After defining these functions, the script reads a user-item matrix from a CSV file using the csv_to_mtx function. It then initializes the user and item latent feature matrices P and Q with random values. These matrices have dimensions N x K and M x K respectively, where N is the number of users, M is the number of items, and K is the number of latent features.

The script then calls the matrix_factorization function to factorize the user-item matrix into P and Q. The resulting matrices represent the users and items in terms of the latent feature space.
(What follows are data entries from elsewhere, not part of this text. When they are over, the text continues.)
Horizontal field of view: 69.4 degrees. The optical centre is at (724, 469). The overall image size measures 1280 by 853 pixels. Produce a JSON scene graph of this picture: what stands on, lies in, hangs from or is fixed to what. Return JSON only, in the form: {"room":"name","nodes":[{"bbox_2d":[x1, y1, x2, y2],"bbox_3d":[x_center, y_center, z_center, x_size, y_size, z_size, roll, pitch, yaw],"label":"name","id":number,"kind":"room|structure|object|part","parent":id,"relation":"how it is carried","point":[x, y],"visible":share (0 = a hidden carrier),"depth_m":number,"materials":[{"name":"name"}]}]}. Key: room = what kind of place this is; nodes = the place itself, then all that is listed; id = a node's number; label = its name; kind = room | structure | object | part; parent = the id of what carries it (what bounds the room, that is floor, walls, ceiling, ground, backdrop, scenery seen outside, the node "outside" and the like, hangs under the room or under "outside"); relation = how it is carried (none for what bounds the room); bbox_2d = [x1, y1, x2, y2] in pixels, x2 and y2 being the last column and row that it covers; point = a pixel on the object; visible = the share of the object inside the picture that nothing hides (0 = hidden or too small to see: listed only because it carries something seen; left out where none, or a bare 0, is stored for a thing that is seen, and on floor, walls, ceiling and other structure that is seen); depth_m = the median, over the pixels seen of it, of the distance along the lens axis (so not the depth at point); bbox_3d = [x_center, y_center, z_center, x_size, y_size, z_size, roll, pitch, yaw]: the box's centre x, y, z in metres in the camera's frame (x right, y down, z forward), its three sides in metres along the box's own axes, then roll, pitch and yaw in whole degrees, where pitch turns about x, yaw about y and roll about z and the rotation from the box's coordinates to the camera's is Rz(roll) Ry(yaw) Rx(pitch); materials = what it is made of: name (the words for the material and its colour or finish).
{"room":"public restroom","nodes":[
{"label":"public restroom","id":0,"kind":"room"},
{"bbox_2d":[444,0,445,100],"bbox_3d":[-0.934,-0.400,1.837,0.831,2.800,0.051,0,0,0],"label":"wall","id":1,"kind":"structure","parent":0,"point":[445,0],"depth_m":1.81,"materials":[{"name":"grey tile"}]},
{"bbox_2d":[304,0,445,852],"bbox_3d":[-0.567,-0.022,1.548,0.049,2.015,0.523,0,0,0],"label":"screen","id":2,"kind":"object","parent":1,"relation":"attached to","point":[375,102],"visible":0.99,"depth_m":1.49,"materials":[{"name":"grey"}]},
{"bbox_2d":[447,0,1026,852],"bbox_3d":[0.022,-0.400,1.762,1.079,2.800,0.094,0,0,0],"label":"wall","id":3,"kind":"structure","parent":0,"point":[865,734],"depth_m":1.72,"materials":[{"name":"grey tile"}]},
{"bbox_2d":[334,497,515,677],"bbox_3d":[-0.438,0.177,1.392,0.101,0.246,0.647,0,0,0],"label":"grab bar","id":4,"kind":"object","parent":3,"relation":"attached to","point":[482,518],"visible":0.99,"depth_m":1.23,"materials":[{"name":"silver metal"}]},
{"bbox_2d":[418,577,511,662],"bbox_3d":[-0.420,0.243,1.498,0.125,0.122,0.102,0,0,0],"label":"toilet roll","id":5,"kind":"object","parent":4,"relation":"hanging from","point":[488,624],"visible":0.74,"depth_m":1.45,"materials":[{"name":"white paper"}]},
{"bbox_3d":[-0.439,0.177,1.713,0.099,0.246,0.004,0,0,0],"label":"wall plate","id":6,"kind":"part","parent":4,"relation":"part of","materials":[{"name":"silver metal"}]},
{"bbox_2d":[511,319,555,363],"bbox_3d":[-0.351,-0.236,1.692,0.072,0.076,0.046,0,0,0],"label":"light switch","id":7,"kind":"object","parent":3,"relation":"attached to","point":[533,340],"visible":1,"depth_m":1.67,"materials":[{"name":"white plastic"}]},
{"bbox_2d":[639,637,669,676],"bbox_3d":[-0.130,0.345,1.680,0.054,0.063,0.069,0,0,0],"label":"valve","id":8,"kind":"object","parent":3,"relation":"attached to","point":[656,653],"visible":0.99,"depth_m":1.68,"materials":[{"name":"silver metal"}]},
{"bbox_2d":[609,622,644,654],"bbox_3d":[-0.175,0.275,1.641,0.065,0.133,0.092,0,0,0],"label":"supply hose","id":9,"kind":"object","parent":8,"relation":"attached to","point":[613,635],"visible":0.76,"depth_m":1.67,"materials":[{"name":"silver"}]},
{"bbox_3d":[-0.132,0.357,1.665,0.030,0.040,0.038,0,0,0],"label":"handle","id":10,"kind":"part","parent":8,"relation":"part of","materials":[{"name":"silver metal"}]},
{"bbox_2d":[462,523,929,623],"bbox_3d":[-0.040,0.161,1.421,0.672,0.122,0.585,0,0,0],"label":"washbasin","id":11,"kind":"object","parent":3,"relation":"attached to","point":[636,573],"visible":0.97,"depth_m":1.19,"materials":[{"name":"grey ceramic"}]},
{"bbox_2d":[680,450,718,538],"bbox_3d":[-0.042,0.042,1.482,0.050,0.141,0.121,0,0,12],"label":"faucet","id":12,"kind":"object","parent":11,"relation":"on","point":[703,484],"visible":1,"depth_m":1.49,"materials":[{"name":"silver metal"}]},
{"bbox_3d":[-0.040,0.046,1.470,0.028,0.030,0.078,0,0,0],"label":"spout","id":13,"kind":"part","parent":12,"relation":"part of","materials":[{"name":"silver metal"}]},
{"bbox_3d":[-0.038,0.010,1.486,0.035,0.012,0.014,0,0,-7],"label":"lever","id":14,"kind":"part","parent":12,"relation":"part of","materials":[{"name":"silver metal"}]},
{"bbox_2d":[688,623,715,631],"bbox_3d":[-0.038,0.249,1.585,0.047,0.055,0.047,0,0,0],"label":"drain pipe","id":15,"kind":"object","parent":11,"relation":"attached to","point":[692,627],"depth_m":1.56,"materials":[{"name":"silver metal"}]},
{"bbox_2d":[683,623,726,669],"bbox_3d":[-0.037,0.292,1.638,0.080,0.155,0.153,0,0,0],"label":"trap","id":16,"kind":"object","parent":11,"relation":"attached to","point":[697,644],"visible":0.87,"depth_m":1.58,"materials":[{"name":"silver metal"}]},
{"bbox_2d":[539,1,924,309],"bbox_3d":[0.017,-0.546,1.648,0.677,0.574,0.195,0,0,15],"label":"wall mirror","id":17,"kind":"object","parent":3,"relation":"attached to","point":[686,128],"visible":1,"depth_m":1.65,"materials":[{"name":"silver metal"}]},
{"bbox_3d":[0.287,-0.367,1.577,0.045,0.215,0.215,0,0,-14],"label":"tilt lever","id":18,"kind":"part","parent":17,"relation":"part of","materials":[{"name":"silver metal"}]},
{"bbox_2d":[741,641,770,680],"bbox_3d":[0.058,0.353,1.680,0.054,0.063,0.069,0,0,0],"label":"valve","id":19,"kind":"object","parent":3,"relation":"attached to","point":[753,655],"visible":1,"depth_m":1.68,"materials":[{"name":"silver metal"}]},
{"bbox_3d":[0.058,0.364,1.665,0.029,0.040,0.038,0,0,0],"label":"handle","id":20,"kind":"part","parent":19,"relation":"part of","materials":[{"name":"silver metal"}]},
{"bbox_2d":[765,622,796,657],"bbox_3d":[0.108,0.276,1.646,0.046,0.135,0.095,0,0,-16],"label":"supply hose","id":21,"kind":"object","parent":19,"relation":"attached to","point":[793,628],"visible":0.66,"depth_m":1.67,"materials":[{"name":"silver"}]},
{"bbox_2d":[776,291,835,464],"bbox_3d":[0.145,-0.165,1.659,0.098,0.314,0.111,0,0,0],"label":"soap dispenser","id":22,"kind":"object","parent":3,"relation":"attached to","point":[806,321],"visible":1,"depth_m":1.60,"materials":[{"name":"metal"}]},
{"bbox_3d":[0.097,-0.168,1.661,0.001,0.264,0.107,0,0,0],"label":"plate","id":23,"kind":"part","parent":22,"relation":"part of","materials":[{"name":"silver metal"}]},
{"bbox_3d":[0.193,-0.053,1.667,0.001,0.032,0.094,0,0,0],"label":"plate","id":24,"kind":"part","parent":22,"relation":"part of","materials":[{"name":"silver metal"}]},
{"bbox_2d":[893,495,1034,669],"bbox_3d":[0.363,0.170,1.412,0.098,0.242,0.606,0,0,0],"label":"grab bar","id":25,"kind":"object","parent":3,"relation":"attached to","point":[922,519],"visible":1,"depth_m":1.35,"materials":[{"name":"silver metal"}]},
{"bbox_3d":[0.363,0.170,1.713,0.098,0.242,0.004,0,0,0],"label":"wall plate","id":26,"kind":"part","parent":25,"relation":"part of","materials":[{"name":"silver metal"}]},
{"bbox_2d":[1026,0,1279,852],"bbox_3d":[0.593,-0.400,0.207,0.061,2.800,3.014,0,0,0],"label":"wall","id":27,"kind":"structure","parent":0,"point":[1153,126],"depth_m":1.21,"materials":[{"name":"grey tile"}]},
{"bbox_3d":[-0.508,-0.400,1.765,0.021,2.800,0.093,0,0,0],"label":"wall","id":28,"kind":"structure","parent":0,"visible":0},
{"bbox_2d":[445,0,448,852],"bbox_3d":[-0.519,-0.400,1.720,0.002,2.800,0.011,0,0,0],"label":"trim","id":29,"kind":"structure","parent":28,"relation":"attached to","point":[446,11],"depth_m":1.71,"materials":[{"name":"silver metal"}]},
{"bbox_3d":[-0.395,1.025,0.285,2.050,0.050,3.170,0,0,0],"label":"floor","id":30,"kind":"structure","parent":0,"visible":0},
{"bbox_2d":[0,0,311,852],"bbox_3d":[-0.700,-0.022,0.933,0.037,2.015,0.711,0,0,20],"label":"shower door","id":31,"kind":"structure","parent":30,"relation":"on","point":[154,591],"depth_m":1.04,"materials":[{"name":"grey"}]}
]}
Finally, the script calculates the predicted ratings by taking the dot product of P and Q. This resulting matrix nR has the same dimensions as the original user-item matrix, but the ratings are now predictions based on the learned latent features.

In [30]:
import numpy

def csv_to_mtx(file):
    mtx = numpy.genfromtxt('ml-25m/user-movie-ratings.csv', delimiter=',', skip_header=1,)
    mtx = numpy.array(mtx)
    return mtx

def matrix_factorization(R, P, Q, K, steps=5000, alpha=0.0002, beta=0.02):
    '''
    R: rating matrix
    P: |U| * K (User features matrix)
    Q: |D| * K (Item features matrix)
    K: latent features
    steps: iterations
    alpha: learning rate
    beta: regularization parameter'''
    Q = Q.T

    for step in range(steps):
        for i in range(len(R)):
            for j in range(len(R[i])):
                if R[i][j] > 0:
                    # calculate error
                    eij = R[i][j] - numpy.dot(P[i,:],Q[:,j])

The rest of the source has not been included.